For binary classification problems such as this, the following terms are often used:
<pre>
TP = True  Positive  
FP = False Positive  (also called Type 1 Error)
TN = True Negative  
FN = False Negative  (also called Type 2 Error)
</pre>

Where "positive" in this example means "Survived".

TP means we predicted survived and that passenger did survive.  
FP means we predicted survived and the passenger did not survive.  
TN means we predicted not-survived and the passenger did not survive.  
FN means we predicted not-survived and the passenger did survive.

Accuracy is the number of true predictions divided by the total number of predictions:
(TN + TP) / (TN + FP + FN + TP)


For a binary classification problem, sklearn represents this as a [Confusion Matrix](http://scikit-learn.org/stable/modules/model_evaluation.html#confusion-matrix) as follows:

In [5]:
# sklearn confusion matrix
print("","TN", "FP\n","FN TP")

 TN FP
 FN TP


In [6]:
# For instructional purposes, let's derive the confusion matrix ourselves
TN = ((y_test == 0) & (predictions == 0)).sum()
FP = ((y_test == 0) & (predictions == 1)).sum()
FN = ((y_test == 1) & (predictions == 0)).sum()
TP = ((y_test == 1) & (predictions == 1)).sum()

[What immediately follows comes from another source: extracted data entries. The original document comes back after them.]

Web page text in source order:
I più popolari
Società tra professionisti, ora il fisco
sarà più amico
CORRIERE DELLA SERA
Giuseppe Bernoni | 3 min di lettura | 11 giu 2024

my_confusion_matrix = np.array([[TN, FP],[FN, TP]])
print(my_confusion_matrix)

[[126  39]
 [ 60  43]]


In [7]:
# Use sklearn to compute the confusion_matrix
from sklearn.metrics import confusion_matrix
confusion = confusion_matrix(y_test, predictions)
print(confusion)

[[126  39]
 [ 60  43]]


We see that our hand-coded and sklearn confusion matrix results are the same.

In [8]:
# Compute Accuracy from Confusion Matrix
print('Accuracy: {:.4f}'.format((TN+TP)/(TN + FP + FN + TP)))

Accuracy: 0.6306


We see that we got the same accuarcy as before, about 63.1%.